Hawks hasn’t considered letting a small group of criminals take shelter in his house before. Especially not the League of Villains. He cringes thinking about them all having free range over his entire apartment - not because they’d find anything shady, but because that’s his personal space, and Toga and Twice seem like they’d love to root through his cupboards.
Well, he’s offered now. It’d be weirder if he suddenly revoked it.
“Right,” Shigaraki deadpans. “We’ll just waltz into the Number Two’s apartment during a crisis so he can kill us all at our most vulnerable, with no consequence because everyone is already occupied?”
“How would it benefit me to kill you all now?
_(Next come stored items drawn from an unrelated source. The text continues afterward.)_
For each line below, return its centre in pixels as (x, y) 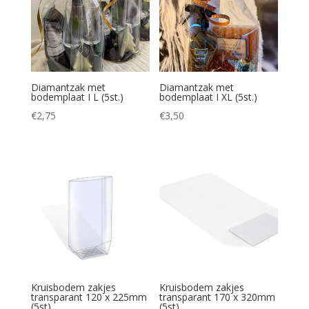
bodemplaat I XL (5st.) (209, 97)
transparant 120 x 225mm (89, 297)
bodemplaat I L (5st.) (77, 97)
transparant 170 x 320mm (218, 297)
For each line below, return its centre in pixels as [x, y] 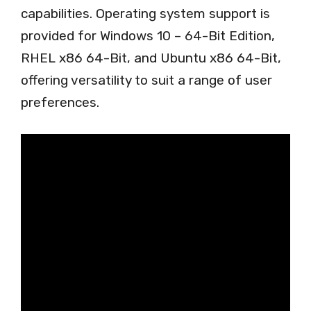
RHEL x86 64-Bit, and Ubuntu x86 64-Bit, [151, 58]
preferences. [60, 102]
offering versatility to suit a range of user [146, 80]
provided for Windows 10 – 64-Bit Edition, [148, 36]
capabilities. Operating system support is [145, 14]
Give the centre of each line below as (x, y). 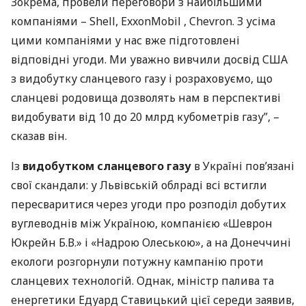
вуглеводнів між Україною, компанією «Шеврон (142, 223)
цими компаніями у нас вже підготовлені (125, 40)
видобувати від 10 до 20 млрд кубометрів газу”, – (145, 117)
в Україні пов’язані (243, 166)
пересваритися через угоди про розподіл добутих (149, 204)
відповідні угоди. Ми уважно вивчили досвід (137, 59)
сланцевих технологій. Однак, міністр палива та (142, 281)
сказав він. (39, 136)
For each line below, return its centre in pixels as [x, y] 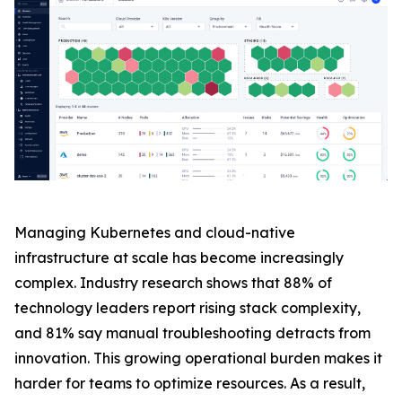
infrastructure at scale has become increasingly [179, 258]
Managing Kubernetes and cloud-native [155, 233]
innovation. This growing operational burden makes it [198, 358]
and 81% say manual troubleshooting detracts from [192, 333]
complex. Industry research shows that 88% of [173, 283]
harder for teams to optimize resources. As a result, [190, 384]
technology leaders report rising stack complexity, [188, 308]
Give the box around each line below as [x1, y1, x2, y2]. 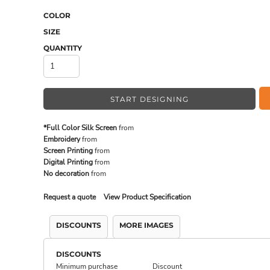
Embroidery [43, 134, 80, 144]
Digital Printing [43, 157, 93, 167]
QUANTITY [43, 43, 82, 52]
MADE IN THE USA [84, 35, 152, 45]
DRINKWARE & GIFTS [77, 198, 158, 208]
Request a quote [43, 192, 96, 202]
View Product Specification [104, 192, 191, 202]
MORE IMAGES [119, 221, 174, 230]
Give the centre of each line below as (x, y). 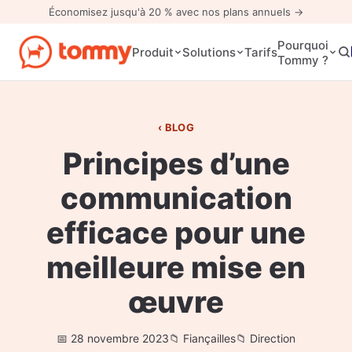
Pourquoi (302, 45)
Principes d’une (176, 163)
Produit (152, 52)
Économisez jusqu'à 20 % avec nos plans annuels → (176, 12)
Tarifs (260, 52)
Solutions (209, 52)
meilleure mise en (176, 267)
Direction (273, 338)
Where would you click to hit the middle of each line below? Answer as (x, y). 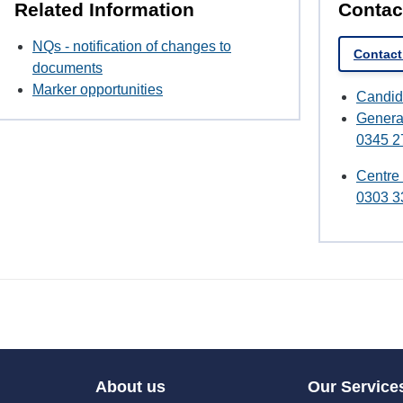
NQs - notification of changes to (132, 47)
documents (67, 68)
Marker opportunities (98, 90)
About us (130, 387)
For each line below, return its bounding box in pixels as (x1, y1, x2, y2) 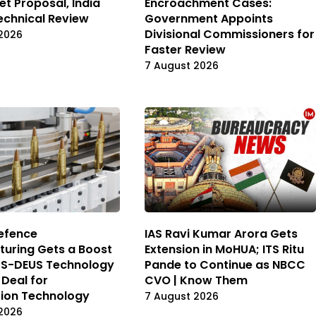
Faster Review (145, 42, 226, 59)
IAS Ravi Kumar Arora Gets (145, 225, 298, 242)
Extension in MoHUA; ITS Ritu (145, 241, 304, 257)
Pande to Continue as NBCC (145, 256, 305, 273)
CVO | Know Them (145, 272, 248, 288)
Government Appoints (145, 11, 273, 28)
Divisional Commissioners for (145, 26, 315, 43)
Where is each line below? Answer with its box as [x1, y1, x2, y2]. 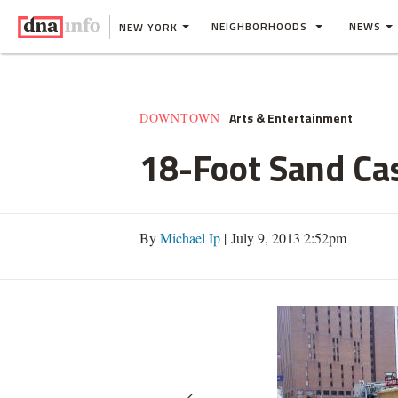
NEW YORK [119, 18, 178, 36]
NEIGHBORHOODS [211, 18, 311, 35]
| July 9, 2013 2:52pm [220, 228, 346, 247]
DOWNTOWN [139, 109, 220, 126]
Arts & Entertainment [229, 108, 353, 127]
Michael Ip [160, 228, 220, 247]
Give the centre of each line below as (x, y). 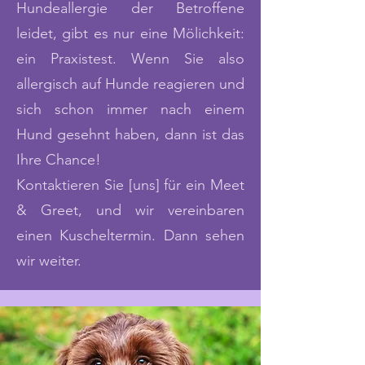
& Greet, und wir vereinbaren (130, 210)
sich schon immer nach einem (130, 109)
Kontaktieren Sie (73, 185)
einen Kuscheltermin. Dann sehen (130, 235)
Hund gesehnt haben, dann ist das (130, 134)
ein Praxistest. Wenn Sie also (130, 59)
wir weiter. (49, 261)
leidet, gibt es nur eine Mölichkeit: (130, 33)

Wouldn’t it be easier for me to just let you die out there of your own accord?”
There’s silence on the other end of the phone.
“My phone’s dying,” Dabi says suddenly. Hawks’ eyes zero in on the battery signal on his phone, a measly one percent. “I’ll- Shig, I’ll find you. Or Hawks will.”
“You better not die, asshole.”
The look in Dabi’s eyes is unreadable. Something sad and broken hidden behind a pale blue mist, behind a thick facade of callousness.
“...You’d make an ugly fucking zombie,” Dabi says instead, and Hawks wonders if Shigaraki can tell how miserable he feels underneath his words, how much he actually cares. “So don’t turn into one.”
Hawks watches the very moment Dabi’s phone screen turns pitch black. He can see Dabi’s face in the reflection in the small screen, forlorn and dejected.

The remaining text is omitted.